My mother put the raincoat on, buttoning it to the top. “Enoch, I'm going to end it here and now. I'm going to slip overboard, and I don't want you to counsel me to the contrary. My past has thrown a dark shroud over my future, and I don't wish to live anymore. All's lost, Enoch, you understand. I'm a shameful presence. It's intolerable.”
“You're tired. Worn out, is all.”
“You've started to counsel me, Enoch. Please don't.”
“Why even tell me your plan, then?”
“Because I need to tell you a last will and testament.”
“That should be in writing. There's a pen and paper in the pantry.”
“There's no time. I'll tell it to you. What I leave for Fabian, what for my sister. It's not much to remember. I'll make a short list, and that'll have to suffice.”
“Hold on a minute. Let me get something.”
He set the wheel and rummaged around the cabin. “Here,” he said, “try some of this.”
“That's the filthiest-looking pipe. Not at all a gentleman's pipe. What's in it?”

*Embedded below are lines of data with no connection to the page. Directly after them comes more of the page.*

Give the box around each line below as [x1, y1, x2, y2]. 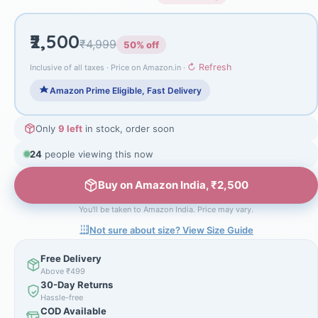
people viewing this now [42, 148, 153, 160]
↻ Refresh [187, 61, 231, 72]
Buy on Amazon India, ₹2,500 [98, 177, 248, 192]
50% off [124, 38, 159, 50]
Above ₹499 [40, 266, 85, 277]
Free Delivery [40, 253, 102, 265]
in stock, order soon [82, 122, 175, 134]
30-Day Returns [40, 279, 113, 291]
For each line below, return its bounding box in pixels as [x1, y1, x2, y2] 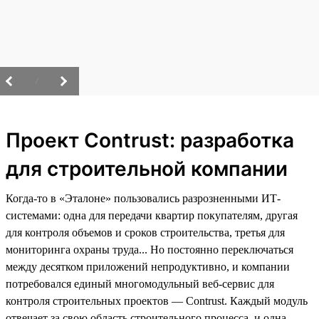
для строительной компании [6, 156, 288, 181]
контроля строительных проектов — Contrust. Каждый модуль [6, 294, 308, 307]
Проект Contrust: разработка [6, 127, 294, 152]
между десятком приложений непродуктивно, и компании [6, 260, 290, 273]
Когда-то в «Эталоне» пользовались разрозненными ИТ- [6, 192, 281, 204]
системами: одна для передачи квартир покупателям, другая [6, 209, 298, 221]
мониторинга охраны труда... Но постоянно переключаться [6, 243, 293, 256]
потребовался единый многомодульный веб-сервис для [6, 277, 274, 290]
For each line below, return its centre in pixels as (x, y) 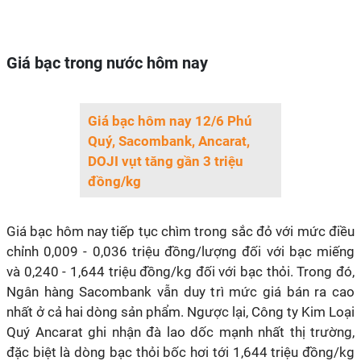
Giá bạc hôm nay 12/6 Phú (170, 121)
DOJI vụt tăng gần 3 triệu (166, 161)
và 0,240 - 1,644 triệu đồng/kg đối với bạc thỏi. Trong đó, (180, 272)
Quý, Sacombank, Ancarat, (169, 141)
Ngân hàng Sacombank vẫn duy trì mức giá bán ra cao (180, 292)
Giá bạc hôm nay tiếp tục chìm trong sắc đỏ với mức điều (180, 231)
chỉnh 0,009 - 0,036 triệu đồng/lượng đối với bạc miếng (180, 251)
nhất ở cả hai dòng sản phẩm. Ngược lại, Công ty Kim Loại (180, 312)
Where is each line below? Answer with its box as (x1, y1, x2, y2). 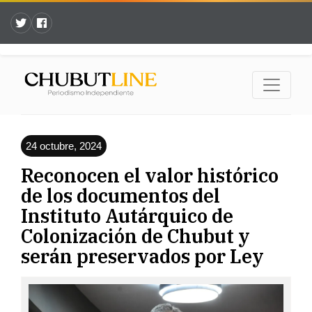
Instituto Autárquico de (21, 203, 233, 228)
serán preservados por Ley (21, 244, 264, 269)
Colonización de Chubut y (21, 224, 250, 249)
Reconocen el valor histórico (21, 163, 279, 188)
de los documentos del (21, 183, 220, 208)
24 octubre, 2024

“Beothuk Indian brain medicine. Old as cavemen, I imagine.”
“I'm not sick, Enoch. I've thought this through.”
“You only want to slip overboard.”
“That's my clear choice.”
“Well then, this potion might make it easier.”
“It looks like some sort of tobacco.”
“Think of it that way. Or any way you choose. It's not hocus-pocus, Alaric. I may be the only one still knows the natural recipe. It's a secret handed down and down. You pulverize it, tamp it, like this, see. Then you light it.” Enoch struck a match. “And breathe it in through this pipe. People have had similar woes to yours for centuries, you know.”
“Can you die from smoking this?”
“Alaric, I'm not going to kill you so that you can't do yourself in, now, am I?”
“I suppose not.”
My mother put the pipe to her lips, drew in deeply, coughed, gave it a second try. “This is foul,” she said. She tried it again.